In the graphs meet, the coordinates of the points of intersection of the graphs can be found by solving the two equations simultaneously.

### Example 1

Find the coordinates of the points of intersection of the graphs with equations $y=x^2$ and $y=x+2$.
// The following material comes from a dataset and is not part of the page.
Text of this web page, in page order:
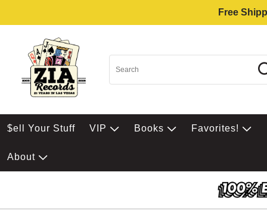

\begin{align} \displaystyle x^2 &= x+2 \\ x^2 -x-2 &= 0 \\ (x-2)(x+1) &= 0 \\ x &= 2 \text{ or } x = -1 \\ x &= 2 \text{ giving } y = 2^2 = 4 \\ x &= -1 \text{ giving } y = (-1)^2 = 1 \\ \therefore &(2,4) \text{ and } (-1,1) \end{align}

### Example 2

Find the coordinates of the points of intersection of the graphs with equations $y=2x^2+2x-5$ and $y=x^2-2x$.

\begin{align} \displaystyle 2x^2+2x-5 &= y=x^2-2x \\ x^2 + 4x – 5 &= 0 \\ (x+5)(x-1) &= 0 \\ x &= -5 \text{ or } x = 1 \\ x &= -5 \text{ giving } y = (-5)^2 – 2 \times (-5) = 35 \\ x &= 1 \text{ giving } y = 1^2 – 2 \times 1 = -1 \\ \therefore &(-5,35) \text{ and } (1,-1) \end{align}

### Example 3

$y=x^2-x-2$ and $y=x-k$ have two intersections. Find $k$.

\begin{align} \displaystyle x^2-x-2 &= x-k \\ x^2 -2x+k-2 &= 0 \\ b^2-4ac &\gt 0 &\text{two intersections}\\ (-2)^2-4 \times 1 \times (k-2) > 0 \\ 4-4k+8 > 0 \\ -4k &\gt -12 \\ \therefore k &\lt 3 \end{align}